One of my pet peeves in the wine business is the glorification of the winemaker. Maybe I shouldn’t feel this way because I am the winemaker for not only my brand but also several others. Years ago, when I began writing stuff about The Shop, my  Carneros Pinot Noir, I attempted to convey the importance of the people who actually tend the grapes and make the wine. It takes a lot more than one person, no matter how hardworking and talented that person may be, to create a bottle of wine. Many of the most dedicated, hardworking people I have met in the wine business never get their names on the label or pictures in a magazine, and yet they are critical in the quality of the wine.
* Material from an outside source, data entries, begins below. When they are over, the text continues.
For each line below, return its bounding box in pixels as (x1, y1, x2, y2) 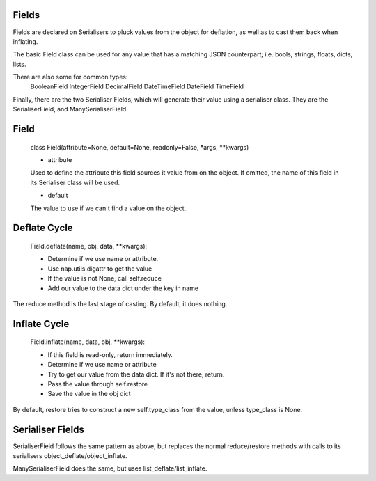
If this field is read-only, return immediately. (47, 350, 173, 358)
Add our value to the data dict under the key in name (47, 284, 198, 292)
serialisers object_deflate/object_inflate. (13, 452, 128, 460)
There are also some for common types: (13, 73, 128, 81)
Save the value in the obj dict (47, 390, 132, 398)
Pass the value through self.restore (47, 379, 148, 388)
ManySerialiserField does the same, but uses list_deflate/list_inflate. (13, 464, 207, 473)
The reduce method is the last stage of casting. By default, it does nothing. (13, 299, 228, 308)
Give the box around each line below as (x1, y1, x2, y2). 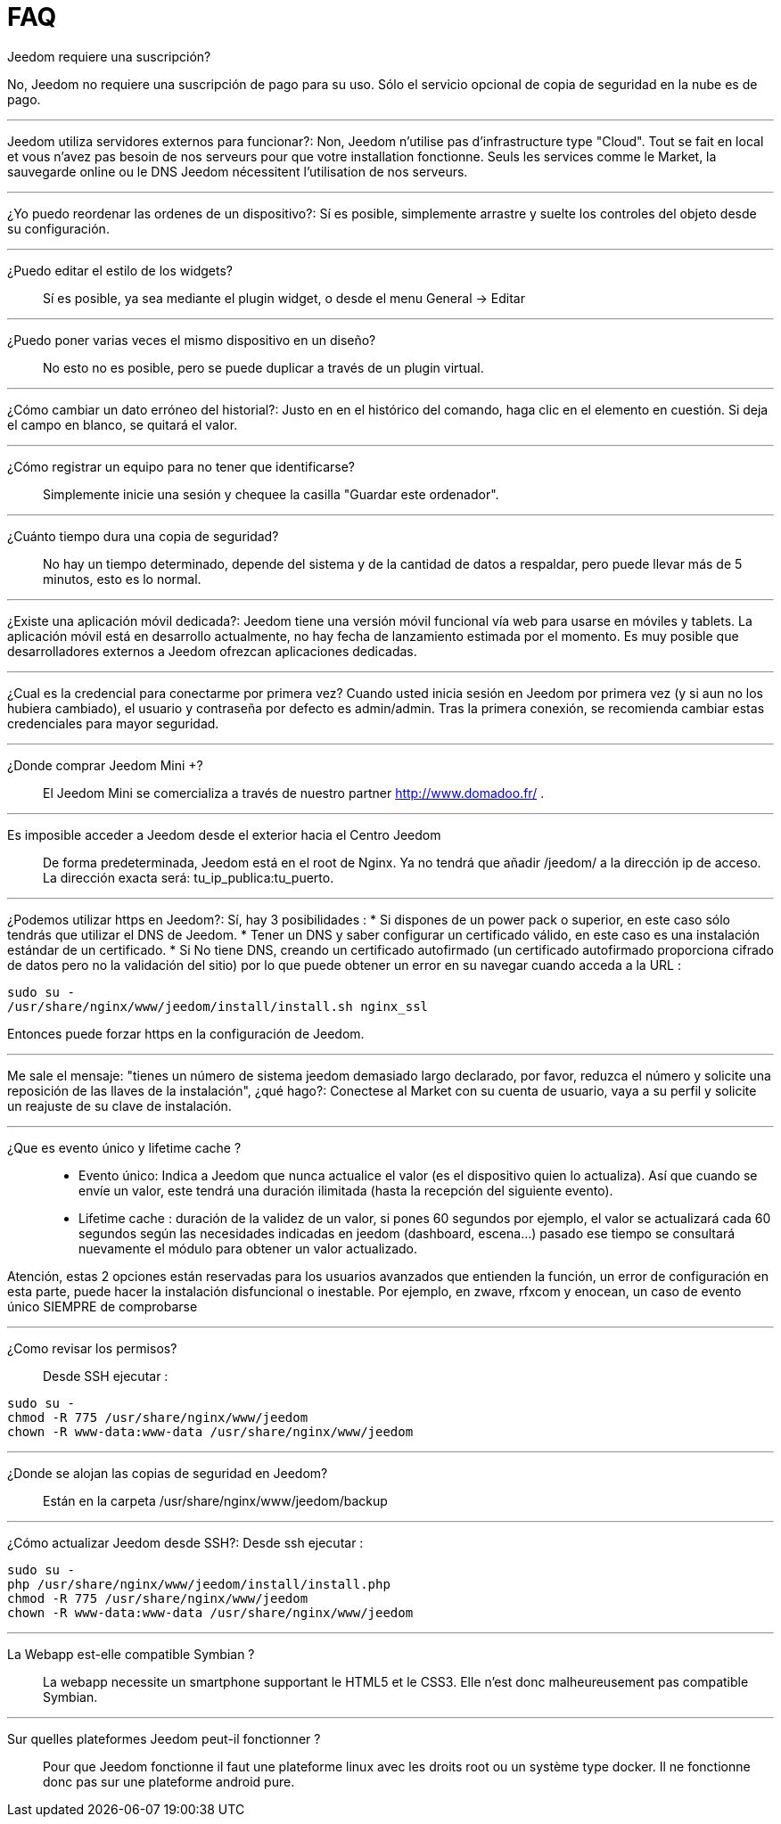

After all, if you don’t touch the grapes or the wine, how can you really say that you made the wine? You directed the making of the wine, but someone else actually did it.

When I consult to other wineries, I am careful not to claim too much of the credit. After all, I am pretty far removed from hands on winemaking as a consultant. Various people pay me to help them with winemaking, for which I am grateful, but while I may provide some useful guidance, it is exactly that—guidance.  Obviously a good consultant (or advisor or coach) can make a huge difference in the success of the client (not just in wine) but when it comes down to it, those who are doing the work rarely get much of the credit.

Therefore I try hard to give credit where credit is due. Harvest work is hard, but it can be pleasurable, even joyous. When I am working with my team at harvest time, I try to convey that. I try to make it understandable and bearable. Even if it’s as little as sharing a bottle of something good at the end of a long day of harvest. Most of us in the business, at least those who seem to end up in my orbit, tend to be a bit geeky, wine-wise, and during harvest there are plenty of opportunities to “geek out” over a bottle of inspiring wine. And not just the stuff we are working on.  Hence the photo. You’ll notice by the price tag visible in the photo that it doesn’t have to be the expensive stuff.